■ WHAT IS NEEDED ■
Return all the lines below in which the string "order" appears.

━━━━━━━━

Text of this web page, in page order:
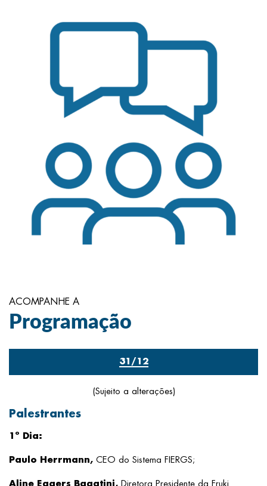
ACOMPANHE A
Programação
31/12
(Sujeito a alterações)
Palestrantes
1º Dia:
Paulo Herrmann, CEO do Sistema FIERGS;
Aline Eggers Bagatini, Diretora Presidente da Fruki
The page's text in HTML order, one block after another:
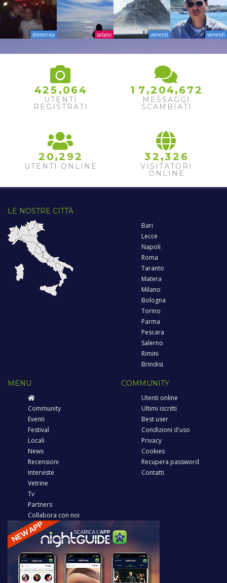
domenica sabato venerdì venerdì
425 ,064
UTENTI
REGISTRATI
1 7 ,2 04,672
MESSAGGI
SCAMBIATI
2 0,2 92
UTENTI ONLINE
32 ,32 6
VISITATORI
ONLINE
LE NOSTRE CITTÀ
Bari
Lecce
Napoli
Roma
Taranto
Matera
Milano
Bologna
Torino
Parma
Pescara
Salerno
Rimini
Brindisi
MENU
Community
Eventi
Festival
Locali
News
Recensioni
Interviste
Vetrine
Tv
Partners
Collabora con noi
COMMUNITY
Utenti online
Ultimi iscritti
Best user
Condizioni d'uso
Privacy
Cookies
Recupera password
Contatti

━━━━━━━━

■ TASK RESPONSE ■
Text of this web page, in page order:
The page's text in HTML order, one block after another:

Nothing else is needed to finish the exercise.